Magnolia Pictures

The early moments of director John Carroll Lynch’s drama Lucky establish that its title character is a creature of routine: Harry Dean Stanton wakes, lights a cigarette, finds some norteno music on the radio, does his yoga stretches in the dusty living room of his desert bungalow, and walks to the diner in town to work on the crossword puzzle. It suggests too how habit might be the key to his longevity: Lucky as portrayed by Stanton—ninety at the time of filming and essentially playing himself—remains spry and alert and, alas, keenly aware of the dwindling hours, even if at first he doesn’t admit as much. Moments after a tight shot of Lucky sponge-bathing, we see him train his deep-set gaze on the blinking red “12:00” on the clock of his coffee maker. Yet another day; how many more might follow?

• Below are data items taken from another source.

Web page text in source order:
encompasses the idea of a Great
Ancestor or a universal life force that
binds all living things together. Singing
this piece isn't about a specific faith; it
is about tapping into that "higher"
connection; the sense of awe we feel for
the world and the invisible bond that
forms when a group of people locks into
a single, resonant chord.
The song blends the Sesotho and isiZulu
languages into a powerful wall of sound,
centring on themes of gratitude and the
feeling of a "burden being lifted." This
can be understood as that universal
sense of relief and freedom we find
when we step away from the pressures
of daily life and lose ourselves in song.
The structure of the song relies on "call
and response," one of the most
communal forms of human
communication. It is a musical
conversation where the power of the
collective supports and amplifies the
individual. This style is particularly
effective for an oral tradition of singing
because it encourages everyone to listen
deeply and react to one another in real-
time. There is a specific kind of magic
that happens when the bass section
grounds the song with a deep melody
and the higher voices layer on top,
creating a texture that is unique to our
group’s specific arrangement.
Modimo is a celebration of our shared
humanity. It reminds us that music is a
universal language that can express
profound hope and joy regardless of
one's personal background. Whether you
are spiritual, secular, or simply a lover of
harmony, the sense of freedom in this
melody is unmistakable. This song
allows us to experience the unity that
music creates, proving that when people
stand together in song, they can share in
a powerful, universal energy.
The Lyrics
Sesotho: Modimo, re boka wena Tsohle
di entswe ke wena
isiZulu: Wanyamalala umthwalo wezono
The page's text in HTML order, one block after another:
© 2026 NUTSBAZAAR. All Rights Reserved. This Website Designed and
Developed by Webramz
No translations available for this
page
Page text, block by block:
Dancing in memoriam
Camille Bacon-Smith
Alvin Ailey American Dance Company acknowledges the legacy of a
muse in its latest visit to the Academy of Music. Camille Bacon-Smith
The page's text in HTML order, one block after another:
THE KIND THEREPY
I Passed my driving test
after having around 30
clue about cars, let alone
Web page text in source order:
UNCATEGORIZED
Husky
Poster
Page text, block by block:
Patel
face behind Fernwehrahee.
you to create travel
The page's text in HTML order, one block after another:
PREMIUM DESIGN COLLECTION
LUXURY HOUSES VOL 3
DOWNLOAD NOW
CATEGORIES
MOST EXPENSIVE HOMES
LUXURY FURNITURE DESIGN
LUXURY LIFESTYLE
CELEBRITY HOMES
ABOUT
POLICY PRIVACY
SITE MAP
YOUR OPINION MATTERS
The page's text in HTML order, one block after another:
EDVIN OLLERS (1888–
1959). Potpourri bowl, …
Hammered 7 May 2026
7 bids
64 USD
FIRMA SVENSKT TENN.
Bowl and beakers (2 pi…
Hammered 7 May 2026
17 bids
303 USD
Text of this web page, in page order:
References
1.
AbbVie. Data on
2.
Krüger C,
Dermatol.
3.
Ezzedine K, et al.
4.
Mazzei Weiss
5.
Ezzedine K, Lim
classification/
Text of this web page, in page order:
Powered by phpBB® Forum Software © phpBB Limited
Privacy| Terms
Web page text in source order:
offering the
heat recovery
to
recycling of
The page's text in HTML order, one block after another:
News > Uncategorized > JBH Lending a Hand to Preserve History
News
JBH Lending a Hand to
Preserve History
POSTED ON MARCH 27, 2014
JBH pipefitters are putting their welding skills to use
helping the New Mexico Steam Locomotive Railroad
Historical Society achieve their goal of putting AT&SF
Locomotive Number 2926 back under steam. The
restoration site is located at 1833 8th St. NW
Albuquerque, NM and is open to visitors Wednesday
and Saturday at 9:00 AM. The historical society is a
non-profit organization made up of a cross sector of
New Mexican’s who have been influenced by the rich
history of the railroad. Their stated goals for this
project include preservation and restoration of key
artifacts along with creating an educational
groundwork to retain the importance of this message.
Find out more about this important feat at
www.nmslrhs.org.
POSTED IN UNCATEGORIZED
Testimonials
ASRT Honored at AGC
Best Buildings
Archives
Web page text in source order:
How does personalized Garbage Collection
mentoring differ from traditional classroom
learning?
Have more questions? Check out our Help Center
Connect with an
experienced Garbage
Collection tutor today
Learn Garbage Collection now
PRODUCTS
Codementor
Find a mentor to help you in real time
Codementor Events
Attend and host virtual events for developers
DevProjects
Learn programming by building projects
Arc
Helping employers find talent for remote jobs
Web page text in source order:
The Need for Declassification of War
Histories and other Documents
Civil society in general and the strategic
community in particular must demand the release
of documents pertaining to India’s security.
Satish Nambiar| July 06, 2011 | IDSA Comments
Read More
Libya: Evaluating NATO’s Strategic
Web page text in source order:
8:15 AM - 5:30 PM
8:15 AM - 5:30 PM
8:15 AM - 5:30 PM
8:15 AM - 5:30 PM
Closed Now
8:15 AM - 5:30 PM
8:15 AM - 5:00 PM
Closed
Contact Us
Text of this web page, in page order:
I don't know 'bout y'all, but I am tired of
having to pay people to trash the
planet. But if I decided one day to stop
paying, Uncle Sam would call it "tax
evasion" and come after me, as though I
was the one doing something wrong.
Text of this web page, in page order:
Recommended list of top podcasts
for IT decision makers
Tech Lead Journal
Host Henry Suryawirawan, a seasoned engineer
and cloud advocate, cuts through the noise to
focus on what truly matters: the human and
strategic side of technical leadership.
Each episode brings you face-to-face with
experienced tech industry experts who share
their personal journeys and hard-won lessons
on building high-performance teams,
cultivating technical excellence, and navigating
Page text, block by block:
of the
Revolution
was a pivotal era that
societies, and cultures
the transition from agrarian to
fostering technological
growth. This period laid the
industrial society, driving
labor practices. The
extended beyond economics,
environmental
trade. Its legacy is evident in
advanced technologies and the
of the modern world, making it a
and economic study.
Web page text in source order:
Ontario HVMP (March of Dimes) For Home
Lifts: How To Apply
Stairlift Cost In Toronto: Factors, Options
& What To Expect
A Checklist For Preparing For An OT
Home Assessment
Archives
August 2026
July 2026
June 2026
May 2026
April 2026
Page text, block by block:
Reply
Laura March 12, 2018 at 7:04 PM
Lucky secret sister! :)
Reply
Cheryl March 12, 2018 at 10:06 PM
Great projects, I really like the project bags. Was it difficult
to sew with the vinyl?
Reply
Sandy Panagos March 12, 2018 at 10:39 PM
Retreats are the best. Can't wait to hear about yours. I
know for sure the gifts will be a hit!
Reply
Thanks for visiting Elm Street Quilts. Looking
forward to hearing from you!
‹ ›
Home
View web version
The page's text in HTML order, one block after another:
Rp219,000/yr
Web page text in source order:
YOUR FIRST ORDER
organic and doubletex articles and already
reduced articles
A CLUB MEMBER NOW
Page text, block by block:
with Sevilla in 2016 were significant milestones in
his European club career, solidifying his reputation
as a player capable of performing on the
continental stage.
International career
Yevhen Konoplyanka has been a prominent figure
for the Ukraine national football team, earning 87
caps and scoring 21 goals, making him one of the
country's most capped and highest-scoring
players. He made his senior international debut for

In real life, it proved to be just a little more than a year’s worth: Stanton died in September, some fourteen months after shooting on Lucky wrapped. Fans (and I am one) got a brief look at him this past summer, thanks to a small recurring role in the return of David Lynch’s Twin Peaks. Lucky affords us another, far more intimate encounter, made more poignant in that it arrives posthumously. I am of the cohort that came of age to Stanton’s memorable 1984 two-fer: Wim Wenders’s Paris, Texas, and Alex Cox’s Repo Man. The former gave the then fifty-eight-year-old actor his first leading role; the latter drew on his cult status to further cement it (“Repo man’s always intense. C’mon, let’s go get a drink!”). By this time Stanton was already well into a career that would by the end include more than one hundred films and television series, among them Cool Hand Luke (1967), Cisco Pike (1972), Pat Garrett & Billy the Kid (1973), Alien (1979), Pretty in Pink (1986), both Straight Time (1978) and The Straight Story (1999), and HBO’s Big Love (2006 to 2009). In watching Lucky it’s possible to see and even hear some of these characters again, their visages discernible in the palimpsest of Stanton’s famously drawn face, their voices audible in a multi-register growl that is at turns bemused, puzzled, and deeply pissed off.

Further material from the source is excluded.